> THE PROBLEM
For the material below, reproduce exactly each line from the one that has "solutions for a streamlined user experience." through the one that has "STUDIO & EDITORIAL", and no others; pictures stay out.

> DATA SECTION
* * * * * * * * *

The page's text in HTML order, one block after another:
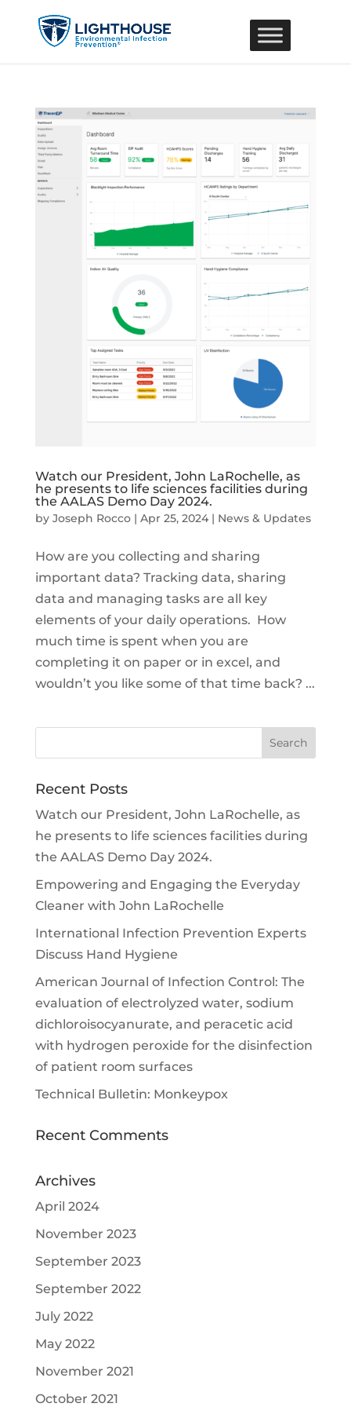
Watch our President, John LaRochelle, as
he presents to life sciences facilities during
the AALAS Demo Day 2024.
by Joseph Rocco| Apr 25, 2024| News & Updates
How are you collecting and sharing
important data? Tracking data, sharing
data and managing tasks are all key
elements of your daily operations. How
much time is spent when you are
completing it on paper or in excel, and
wouldn’t you like some of that time back? ...
Recent Posts
Watch our President, John LaRochelle, as
he presents to life sciences facilities during
the AALAS Demo Day 2024.
Empowering and Engaging the Everyday
Cleaner with John LaRochelle
International Infection Prevention Experts
Discuss Hand Hygiene
American Journal of Infection Control: The
evaluation of electrolyzed water, sodium
dichloroisocyanurate, and peracetic acid
with hydrogen peroxide for the disinfection
of patient room surfaces
Technical Bulletin: Monkeypox
Recent Comments
Archives
April 2024
November 2023
September 2023
September 2022
July 2022
May 2022
November 2021
October 2021
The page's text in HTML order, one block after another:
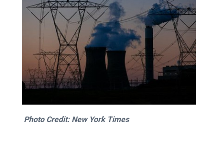
Photo Credit: New York Times
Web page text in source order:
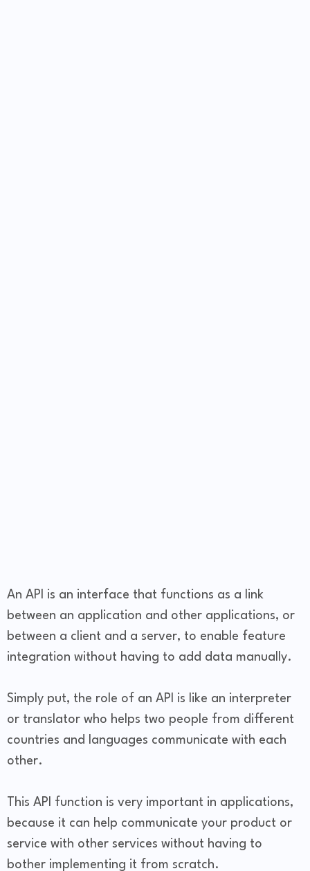
An API is an interface that functions as a link
between an application and other applications, or
between a client and a server, to enable feature
integration without having to add data manually.
Simply put, the role of an API is like an interpreter
or translator who helps two people from different
countries and languages communicate with each
other.
This API function is very important in applications,
because it can help communicate your product or
service with other services without having to
bother implementing it from scratch.
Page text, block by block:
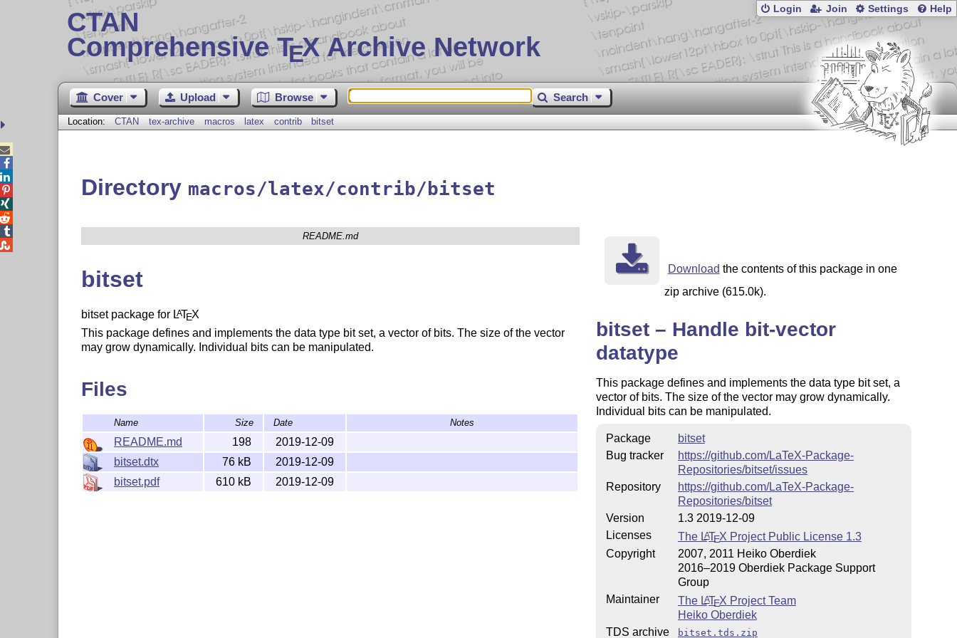
CTAN
Comprehensive TEX Archive Network
Login Join Settings Help
Cover Upload Browse Search
Location: CTAN tex-archive macros latex contrib bitset
Directory macros/latex/contrib/bitset
README.md
bitset
bitset package for LATEX
This package defines and implements the data type bit set, a vector of bits. The size of the vector
may grow dynamically. Individual bits can be manipulated.
Files
Name Size Date Notes
README.md 198
2019-12-09
bitset.dtx
76 kB
2019-12-09
bitset.pdf
610 kB 2019-12-09
Download the contents of this package in one
zip archive (615.0k).
bitset – Handle bit-vector
datatype
This package defines and implements the data type bit set, a
vector of bits. The size of the vector may grow dynamically.
Individual bits can be manipulated.
Package
bitset
Bug tracker
https://github.com/LaTeX-Package-
Repositories/bitset/issues
Repository
https://github.com/LaTeX-Package-
Repositories/bitset
Version
1.3 2019-12-09
Licenses
The LATEX Project Public License 1.3
Copyright
2007, 2011 Heiko Oberdiek
2016–2019 Oberdiek Package Support
Group
Maintainer
The LATEX Project Team
Heiko Oberdiek
TDS archive
bitset.tds.zip





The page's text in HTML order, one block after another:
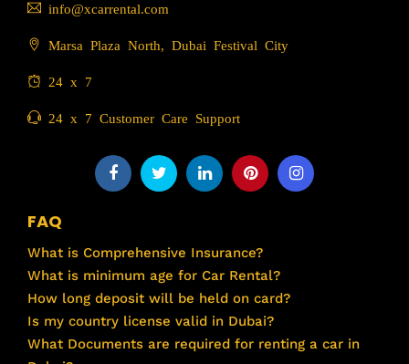
info@xcarrental.com
Marsa Plaza North, Dubai Festival City
24 x 7
24 x 7 Customer Care Support
FAQ
What is Comprehensive Insurance?
What is minimum age for Car Rental?
How long deposit will be held on card?
Is my country license valid in Dubai?
What Documents are required for renting a car in
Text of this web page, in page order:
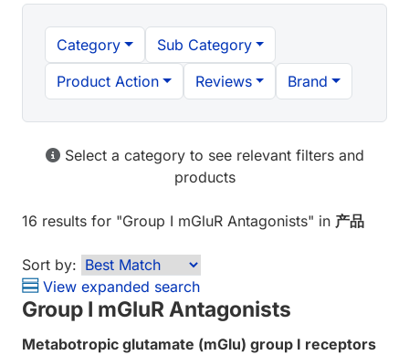
Category
Sub Category
Product Action
Reviews Brand
Select a category to see relevant filters and
products
16 results for "Group I mGluR Antagonists" in 产品
Sort by:
View expanded search
Group I mGluR Antagonists
Metabotropic glutamate (mGlu) group I receptors
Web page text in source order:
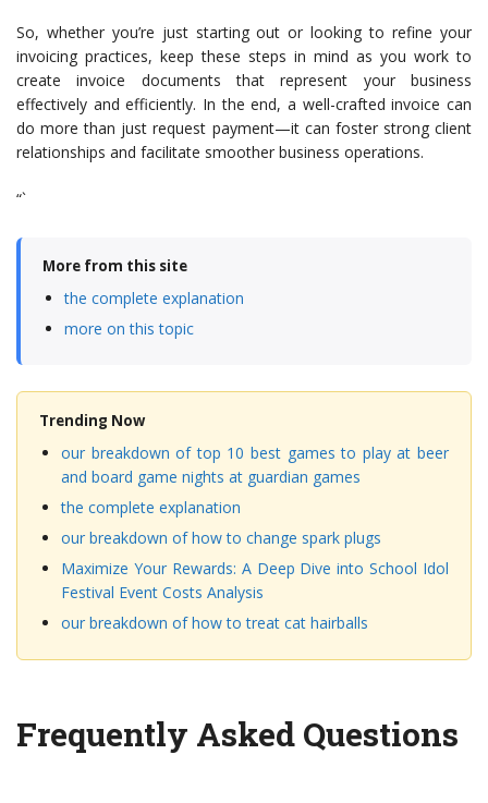
So, whether you’re just starting out or looking to refine your
invoicing practices, keep these steps in mind as you work to
create invoice documents that represent your business
effectively and efficiently. In the end, a well-crafted invoice can
do more than just request payment—it can foster strong client
relationships and facilitate smoother business operations.
“`
More from this site
the complete explanation
more on this topic
Trending Now
our breakdown of top 10 best games to play at beer
and board game nights at guardian games
the complete explanation
our breakdown of how to change spark plugs
Maximize Your Rewards: A Deep Dive into School Idol
Festival Event Costs Analysis
our breakdown of how to treat cat hairballs
Frequently Asked Questions
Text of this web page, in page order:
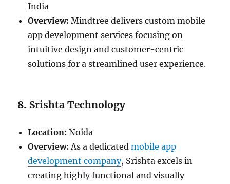
India
Overview: Mindtree delivers custom mobile
app development services focusing on
intuitive design and customer-centric
solutions for a streamlined user experience.
8. Srishta Technology
Location: Noida
Overview: As a dedicatedmobile app
development company, Srishta excels in
creating highly functional and visually
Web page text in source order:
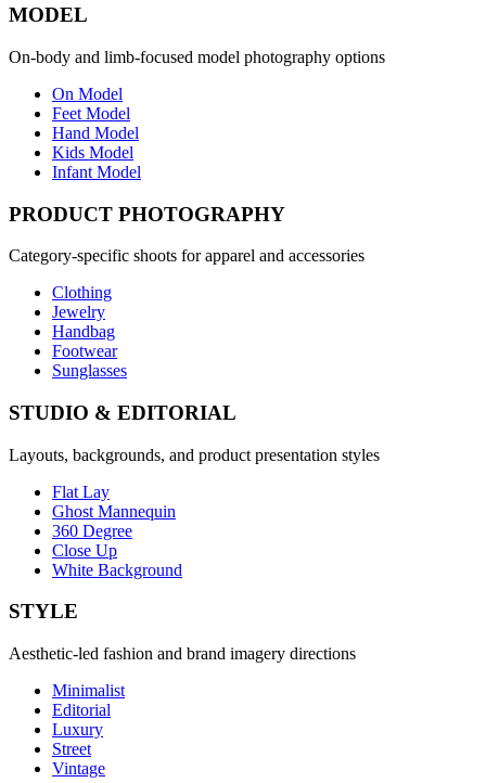
MODEL
On-body and limb-focused model photography options
On Model
Feet Model
Hand Model
Kids Model
Infant Model
PRODUCT PHOTOGRAPHY
Category-specific shoots for apparel and accessories
Clothing
Jewelry
Handbag
Footwear
Sunglasses
STUDIO & EDITORIAL
Layouts, backgrounds, and product presentation styles
Flat Lay
Ghost Mannequin
360 Degree
Close Up
White Background
STYLE
Aesthetic-led fashion and brand imagery directions
Minimalist
Editorial
Luxury
Street
Vintage
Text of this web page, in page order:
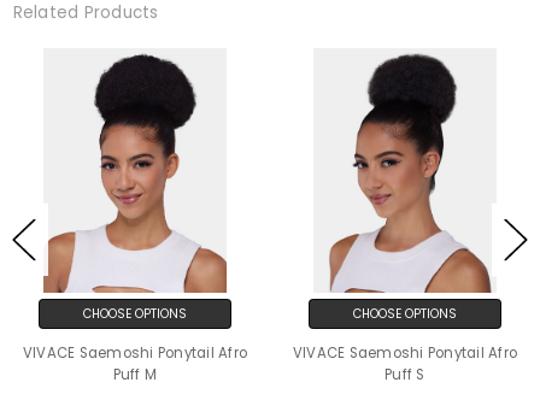
Related Products
CHOOSE OPTIONS
VIVACE Saemoshi Ponytail Afro
Puff M
CHOOSE OPTIONS
VIVACE Saemoshi Ponytail Afro
Puff S
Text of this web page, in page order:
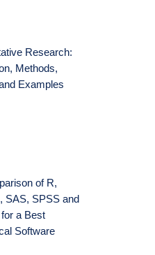
Research:
Methods,
Examples
of R,
SAS, SPSS and
for a Best
Software
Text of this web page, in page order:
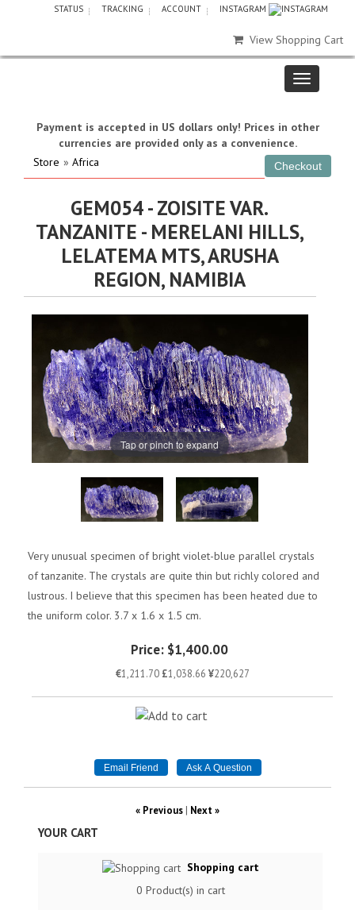
STATUS TRACKING ACCOUNT INSTAGRAM
View Shopping Cart
Payment is accepted in US dollars only! Prices in other
currencies are provided only as a convenience.
Store » Africa
GEM054 - ZOISITE VAR.
TANZANITE - MERELANI HILLS,
LELATEMA MTS, ARUSHA
REGION, NAMIBIA
Tap or pinch to expand
Very unusual specimen of bright violet-blue parallel crystals
of tanzanite. The crystals are quite thin but richly colored and
lustrous. I believe that this specimen has been heated due to
the uniform color. 3.7 x 1.6 x 1.5 cm.
Price: $1,400.00
€1,211.70 £1,038.66 ¥220,627
« Previous | Next »
YOUR CART
Shopping cart
0 Product(s) in cart
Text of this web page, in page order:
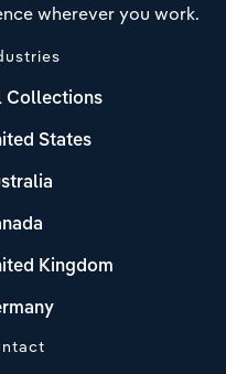
wherever you work.
Collections
States
Kingdom
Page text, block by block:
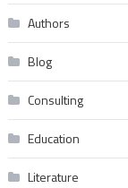
Authors
Blog
Consulting
Education
Literature
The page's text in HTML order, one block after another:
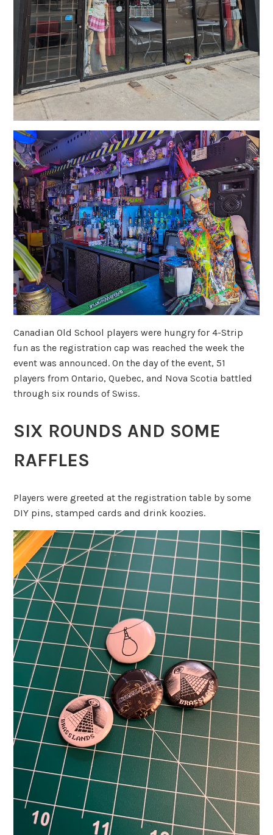
Canadian Old School players were hungry for 4-Strip
fun as the registration cap was reached the week the
event was announced. On the day of the event, 51
players from Ontario, Quebec, and Nova Scotia battled
through six rounds of Swiss.
SIX ROUNDS AND SOME
RAFFLES
Players were greeted at the registration table by some
DIY pins, stamped cards and drink koozies.

* * * * * * * * *

> OUTPUT
solutions for a streamlined user experience.
8. Srishta Technology
Location: Noida
Overview: As a dedicatedmobile app
development company, Srishta excels in
creating highly functional and visually
Web page text in source order:
MODEL
On-body and limb-focused model photography options
On Model
Feet Model
Hand Model
Kids Model
Infant Model
PRODUCT PHOTOGRAPHY
Category-specific shoots for apparel and accessories
Clothing
Jewelry
Handbag
Footwear
Sunglasses
STUDIO & EDITORIAL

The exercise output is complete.